§ Exercise: Copy out the data word for word, without any of its pictures.

§ Records provided:
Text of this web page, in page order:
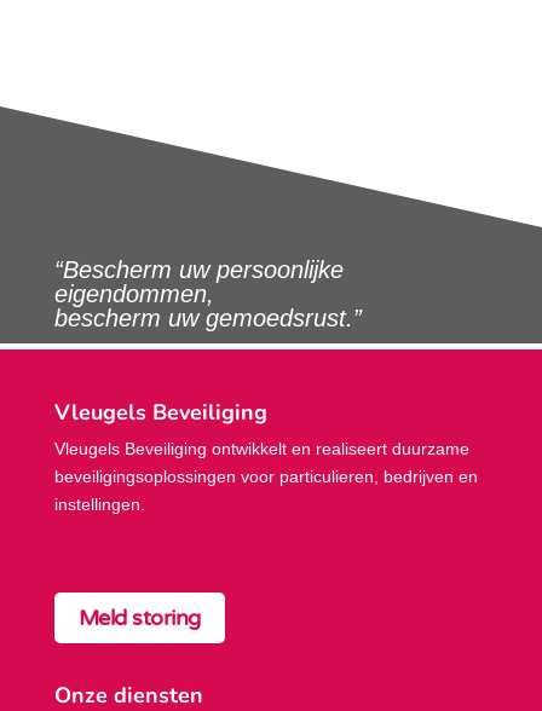
“Bescherm uw persoonlijke
eigendommen,
bescherm uw gemoedsrust.”
Vleugels Beveiliging
Vleugels Beveiliging ontwikkelt en realiseert duurzame
beveiligings­oplossingen voor particulieren, bedrijven en
instellingen.
Meld storing
Onze diensten
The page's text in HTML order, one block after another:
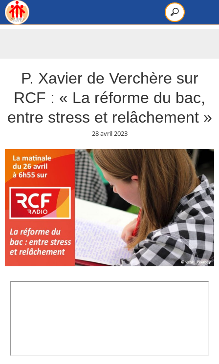
P. Xavier de Verchère sur
RCF : « La réforme du bac,
entre stress et relâchement »
28 avril 2023
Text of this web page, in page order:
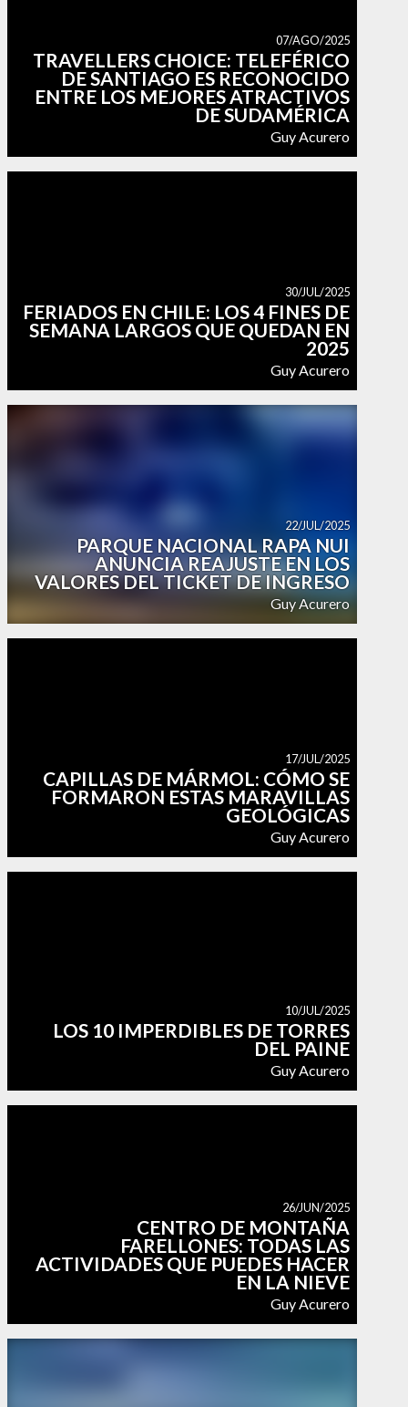
TRAVELLERS CHOICE: TELEFÉRICO
DE SANTIAGO ES RECONOCIDO
ENTRE LOS MEJORES ATRACTIVOS
DE SUDAMÉRICA
Guy Acurero
07/AGO/2025
FERIADOS EN CHILE: LOS 4 FINES DE
SEMANA LARGOS QUE QUEDAN EN
2025
Guy Acurero
30/JUL/2025
PARQUE NACIONAL RAPA NUI
ANUNCIA REAJUSTE EN LOS
VALORES DEL TICKET DE INGRESO
Guy Acurero
22/JUL/2025
CAPILLAS DE MÁRMOL: CÓMO SE
FORMARON ESTAS MARAVILLAS
GEOLÓGICAS
Guy Acurero
17/JUL/2025
LOS 10 IMPERDIBLES DE TORRES
DEL PAINE
Guy Acurero
10/JUL/2025
CENTRO DE MONTAÑA
FARELLONES: TODAS LAS
ACTIVIDADES QUE PUEDES HACER
EN LA NIEVE
Guy Acurero
26/JUN/2025
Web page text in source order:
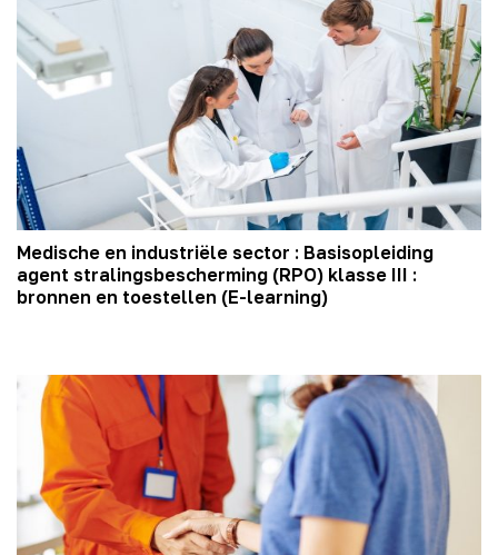
Medische en industriële sector : Basisopleiding
agent stralingsbescherming (RPO) klasse III :
bronnen en toestellen (E-learning)
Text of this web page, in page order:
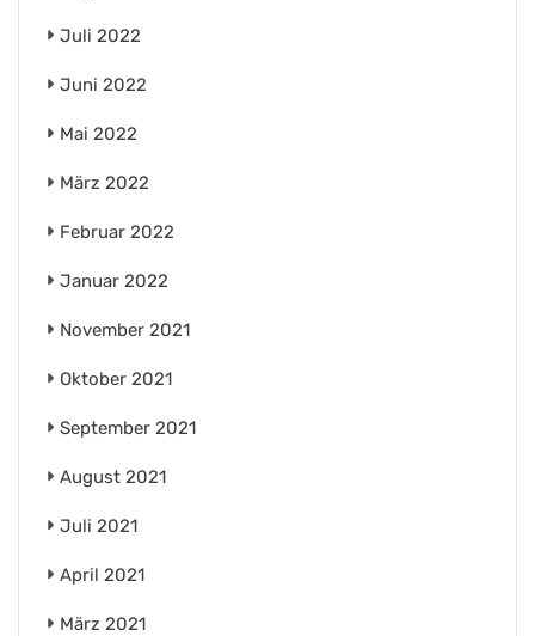
Juli 2022
Juni 2022
Mai 2022
März 2022
Februar 2022
Januar 2022
November 2021
Oktober 2021
September 2021
August 2021
Juli 2021
April 2021
März 2021
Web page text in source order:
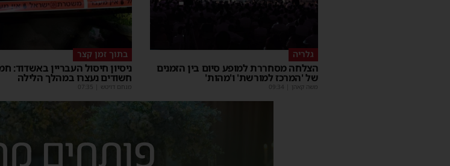
גלריה
הצלחה מסחררת למופע סיום בין הזמנים
של 'המרכז למורשת' ו'מהות'
משה קאהן 09:34
בתוך זמן קצר
ניסיון חיסול העבריין באשדוד:
חשודים נעצרו במהלך הלילה
מנחם דויטש 07:35
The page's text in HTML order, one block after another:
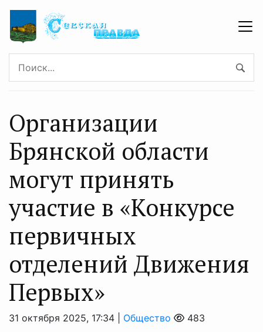
Организации
Брянской области
могут принять
участие в «Конкурсе
первичных
отделений Движения
Первых»
31 октября 2025, 17:34 | Общество 483
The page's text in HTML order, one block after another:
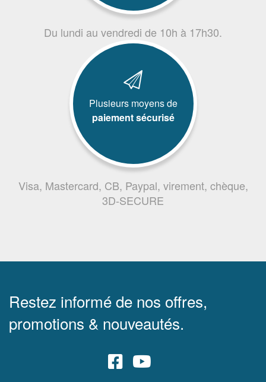
Du lundi au vendredi de 10h à 17h30.
Plusieurs moyens de
paiement sécurisé
Visa, Mastercard, CB, Paypal, virement, chèque,
3D-SECURE
Restez informé de nos offres,
promotions & nouveautés.
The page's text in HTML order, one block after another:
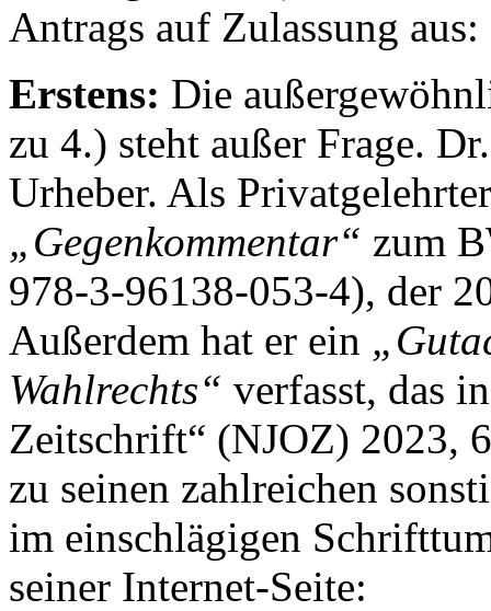
Antrags auf Zulassung aus:
Erstens: Die
zu 4.) steht außer Frage.
Urheber. Als
„Gegenkommentar“ zum
978-3-96138-053-4), der
Außerdem hat er ein
Wahlrechts“ verfasst, das
Zeitschrift“ (NJOZ) 2023,
zu seinen zahlreichen
im einschlägigen
seiner Internet-Seite:
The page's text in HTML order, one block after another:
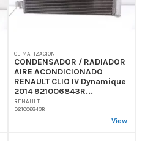
CLIMATIZACION
CONDENSADOR / RADIADOR
AIRE ACONDICIONADO
RENAULT CLIO IV Dynamique
2014 921006843R...
RENAULT
921006843R
View
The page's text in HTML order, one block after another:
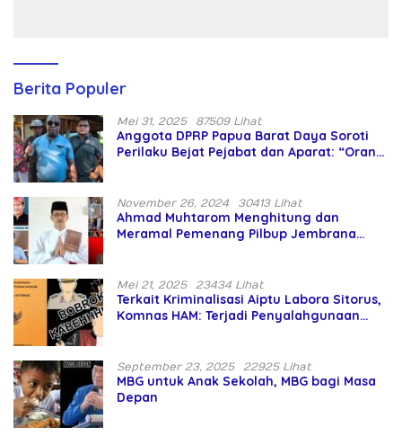
Berita Populer
Mei 31, 2025 87509 Lihat
Anggota DPRP Papua Barat Daya Soroti
Perilaku Bejat Pejabat dan Aparat: “Orang
November 26, 2024 30413 Lihat
Ahmad Muhtarom Menghitung dan
Meramal Pemenang Pilbup Jembrana
Mei 21, 2025 23434 Lihat
Terkait Kriminalisasi Aiptu Labora Sitorus,
Komnas HAM: Terjadi Penyalahgunaan
September 23, 2025 22925 Lihat
MBG untuk Anak Sekolah, MBG bagi Masa
Depan
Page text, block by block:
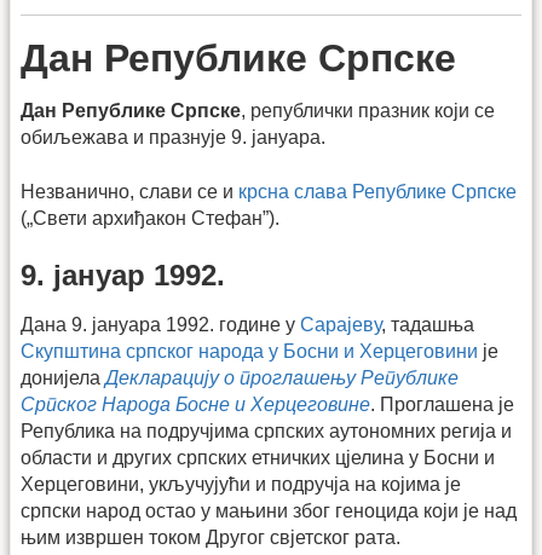
Дан Републике Српске
Дан Републике Српске, републички празник који се
обиљежава и празнује 9. јануара.
Незванично, слави се и крсна слава Републике Српске
(„Свети архиђакон Стефан”).
9. јануар 1992.
Дана 9. јануара 1992. године у Сарајеву, тадашња
Скупштина српског народа у Босни и Херцеговини је
донијелаДекларацију о проглашењу Републике
Српског Народа Босне и Херцеговине. Проглашена је
Република на подручјима српских аутономних регија и
области и других српских етничких цјелина у Босни и
Херцеговини, укључујући и подручја на којима је
српски народ остао у мањини због геноцида који је над
њим извршен током Другог свјетског рата.
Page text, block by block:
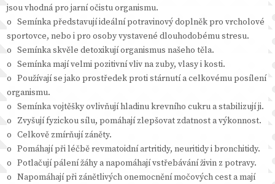
jsou vhodná pro jarní očistu organismu.
o Semínka představují ideální potravinový doplněk pro vrcholové
sportovce, nebo i pro osoby vystavené dlouhodobému stresu.
o Semínka skvěle detoxikují organismus našeho těla.
o Semínka mají velmi pozitivní vliv na zuby, vlasy i kosti.
o Používají se jako prostředek proti stárnutí a celkovému posílení
organismu.
o Semínka vojtěšky ovlivňují hladinu krevního cukru a stabilizují ji.
o Zvyšují fyzickou sílu, pomáhají zlepšovat zdatnost a výkonnost.
o Celkově zmírňují záněty.
o Pomáhají při léčbě revmatoidní artritidy, neuritidy i bronchitidy.
o Potlačují pálení žáhy a napomáhají vstřebávání živin z potravy.
o Napomáhají při zánětlivých onemocnění močových cest a mají
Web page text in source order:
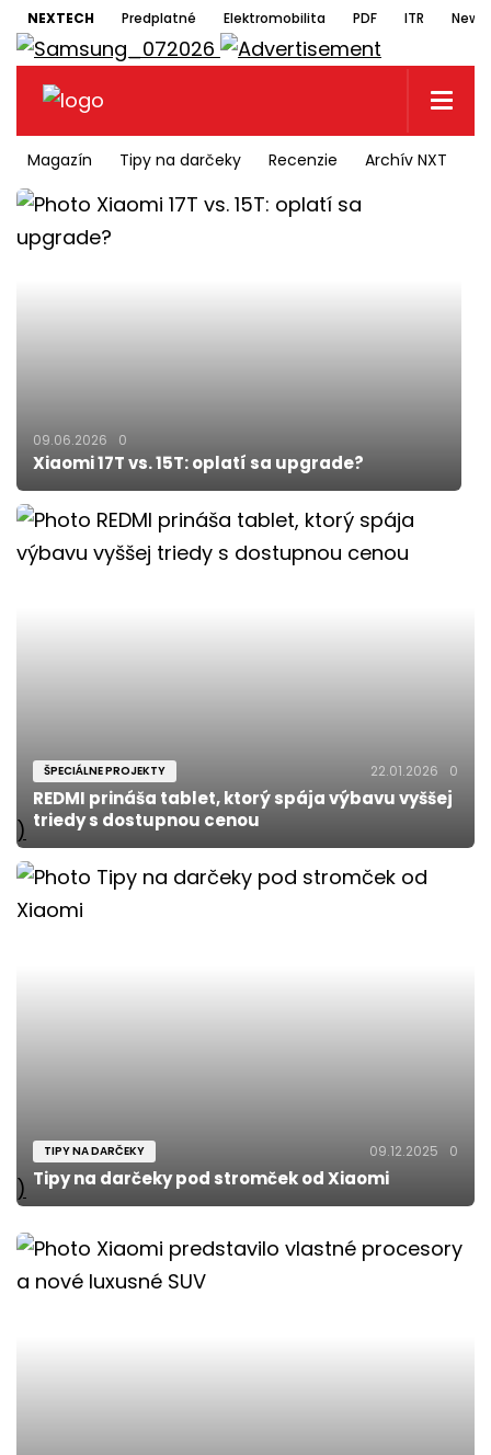
NEXTECH Predplatné Elektromobilita PDF ITR
Magazín Tipy na darčeky Recenzie Archív NXT
09.06.2026 0
Xiaomi 17T vs. 15T: oplatí sa upgrade?
)
ŠPECIÁLNE PROJEKTY 22.01.2026 0
REDMI prináša tablet, ktorý spája výbavu vyššej
triedy s dostupnou cenou
)
TIPY NA DARČEKY 09.12.2025 0
Tipy na darčeky pod stromček od Xiaomi
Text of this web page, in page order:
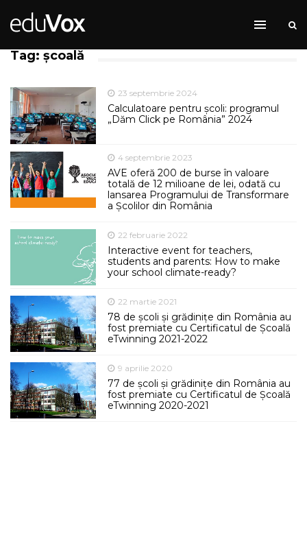
Tag: școală
23 septembrie 2024
Calculatoare pentru școli: programul
„Dăm Click pe România” 2024
4 septembrie 2023
AVE oferă 200 de burse în valoare
totală de 12 milioane de lei, odată cu
lansarea Programului de Transformare
a Școlilor din România
22 februarie 2022
Interactive event for teachers,
students and parents: How to make
your school climate-ready?
22 martie 2021
78 de școli și grădinițe din România au
fost premiate cu Certificatul de Școală
eTwinning 2021-2022
9 aprilie 2020
77 de școli și grădinițe din România au
fost premiate cu Certificatul de Școală
eTwinning 2020-2021
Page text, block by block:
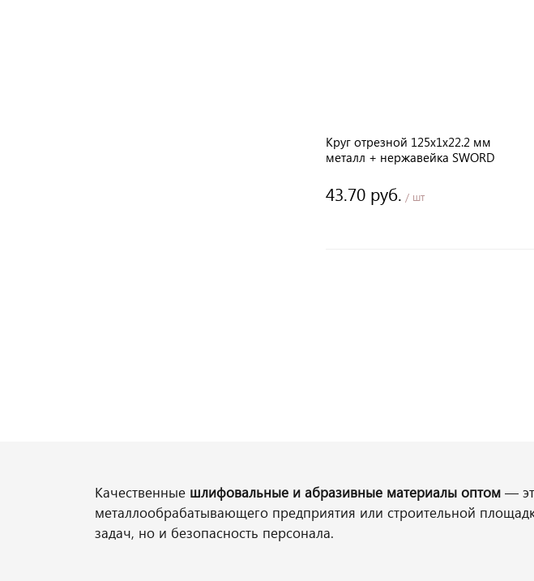
Круг отрезной 125х1х22.2 мм
металл + нержавейка SWORD
43.70 руб. / шт
Качественные шлифовальные и абразивные материалы оптом —
металлообрабатывающего предприятия или строительной
задач, но и безопасность персонала.

§ Answer box:
Text of this web page, in page order:
“Bescherm uw persoonlijke
eigendommen,
bescherm uw gemoedsrust.”
Vleugels Beveiliging
Vleugels Beveiliging ontwikkelt en realiseert duurzame
beveiligings­oplossingen voor particulieren, bedrijven en
instellingen.
Meld storing
Onze diensten
The page's text in HTML order, one block after another:
P. Xavier de Verchère sur
RCF : « La réforme du bac,
entre stress et relâchement »
28 avril 2023
Text of this web page, in page order:
TRAVELLERS CHOICE: TELEFÉRICO
DE SANTIAGO ES RECONOCIDO
ENTRE LOS MEJORES ATRACTIVOS
DE SUDAMÉRICA
Guy Acurero
07/AGO/2025
FERIADOS EN CHILE: LOS 4 FINES DE
SEMANA LARGOS QUE QUEDAN EN
2025
Guy Acurero
30/JUL/2025
PARQUE NACIONAL RAPA NUI
ANUNCIA REAJUSTE EN LOS
VALORES DEL TICKET DE INGRESO
Guy Acurero
22/JUL/2025
CAPILLAS DE MÁRMOL: CÓMO SE
FORMARON ESTAS MARAVILLAS
GEOLÓGICAS
Guy Acurero
17/JUL/2025
LOS 10 IMPERDIBLES DE TORRES
DEL PAINE
Guy Acurero
10/JUL/2025
CENTRO DE MONTAÑA
FARELLONES: TODAS LAS
ACTIVIDADES QUE PUEDES HACER
EN LA NIEVE
Guy Acurero
26/JUN/2025
Web page text in source order:
Medische en industriële sector : Basisopleiding
agent stralingsbescherming (RPO) klasse III :
bronnen en toestellen (E-learning)
Text of this web page, in page order:
Juli 2022
Juni 2022
Mai 2022
März 2022
Februar 2022
Januar 2022
November 2021
Oktober 2021
September 2021
August 2021
Juli 2021
April 2021
März 2021
Web page text in source order:
גלריה
הצלחה מסחררת למופע סיום בין הזמנים
של 'המרכז למורשת' ו'מהות'
משה קאהן 09:34
בתוך זמן קצר
ניסיון חיסול העבריין באשדוד:
חשודים נעצרו במהלך הלילה
מנחם דויטש 07:35
The page's text in HTML order, one block after another:
Организации
Брянской области
могут принять
участие в «Конкурсе
первичных
отделений Движения
Первых»
31 октября 2025, 17:34 | Общество 483
The page's text in HTML order, one block after another:
Du lundi au vendredi de 10h à 17h30.
Plusieurs moyens de
paiement sécurisé
Visa, Mastercard, CB, Paypal, virement, chèque,
3D-SECURE
Restez informé de nos offres,
promotions & nouveautés.
The page's text in HTML order, one block after another:
Antrags auf Zulassung aus:
Erstens: Die
zu 4.) steht außer Frage.
Urheber. Als
„Gegenkommentar“ zum
978-3-96138-053-4), der
Außerdem hat er ein
Wahlrechts“ verfasst, das
Zeitschrift“ (NJOZ) 2023,
zu seinen zahlreichen
im einschlägigen
seiner Internet-Seite:
The page's text in HTML order, one block after another:
CLIMATIZACION
CONDENSADOR / RADIADOR
AIRE ACONDICIONADO
RENAULT CLIO IV Dynamique
2014 921006843R...
RENAULT
921006843R
View
The page's text in HTML order, one block after another:
Berita Populer
Mei 31, 2025 87509 Lihat
Anggota DPRP Papua Barat Daya Soroti
Perilaku Bejat Pejabat dan Aparat: “Orang
November 26, 2024 30413 Lihat
Ahmad Muhtarom Menghitung dan
Meramal Pemenang Pilbup Jembrana
Mei 21, 2025 23434 Lihat
Terkait Kriminalisasi Aiptu Labora Sitorus,
Komnas HAM: Terjadi Penyalahgunaan
September 23, 2025 22925 Lihat
MBG untuk Anak Sekolah, MBG bagi Masa
Depan
Page text, block by block:
Дан Републике Српске
Дан Републике Српске, републички празник који се
обиљежава и празнује 9. јануара.
Незванично, слави се и крсна слава Републике Српске
(„Свети архиђакон Стефан”).
9. јануар 1992.
Дана 9. јануара 1992. године у Сарајеву, тадашња
Скупштина српског народа у Босни и Херцеговини је
донијелаДекларацију о проглашењу Републике
Српског Народа Босне и Херцеговине. Проглашена је
Република на подручјима српских аутономних регија и
области и других српских етничких цјелина у Босни и
Херцеговини, укључујући и подручја на којима је
српски народ остао у мањини због геноцида који је над
њим извршен током Другог свјетског рата.
Page text, block by block:
jsou vhodná pro jarní očistu organismu.
o Semínka představují ideální potravinový doplněk pro vrcholové
sportovce, nebo i pro osoby vystavené dlouhodobému stresu.
o Semínka skvěle detoxikují organismus našeho těla.
o Semínka mají velmi pozitivní vliv na zuby, vlasy i kosti.
o Používají se jako prostředek proti stárnutí a celkovému posílení
organismu.
o Semínka vojtěšky ovlivňují hladinu krevního cukru a stabilizují ji.
o Zvyšují fyzickou sílu, pomáhají zlepšovat zdatnost a výkonnost.
o Celkově zmírňují záněty.
o Pomáhají při léčbě revmatoidní artritidy, neuritidy i bronchitidy.
o Potlačují pálení žáhy a napomáhají vstřebávání živin z potravy.
o Napomáhají při zánětlivých onemocnění močových cest a mají
Web page text in source order:
NEXTECH Predplatné Elektromobilita PDF ITR
Magazín Tipy na darčeky Recenzie Archív NXT
09.06.2026 0
Xiaomi 17T vs. 15T: oplatí sa upgrade?
)
ŠPECIÁLNE PROJEKTY 22.01.2026 0
REDMI prináša tablet, ktorý spája výbavu vyššej
triedy s dostupnou cenou
)
TIPY NA DARČEKY 09.12.2025 0
Tipy na darčeky pod stromček od Xiaomi
Text of this web page, in page order:
Tag: școală
23 septembrie 2024
Calculatoare pentru școli: programul
„Dăm Click pe România” 2024
4 septembrie 2023
AVE oferă 200 de burse în valoare
totală de 12 milioane de lei, odată cu
lansarea Programului de Transformare
a Școlilor din România
22 februarie 2022
Interactive event for teachers,
students and parents: How to make
your school climate-ready?
22 martie 2021
78 de școli și grădinițe din România au
fost premiate cu Certificatul de Școală
eTwinning 2021-2022
9 aprilie 2020
77 de școli și grădinițe din România au
fost premiate cu Certificatul de Școală
eTwinning 2020-2021
Page text, block by block:
Круг отрезной 125х1х22.2 мм
металл + нержавейка SWORD
43.70 руб. / шт
Качественные шлифовальные и абразивные материалы оптом —
металлообрабатывающего предприятия или строительной
задач, но и безопасность персонала.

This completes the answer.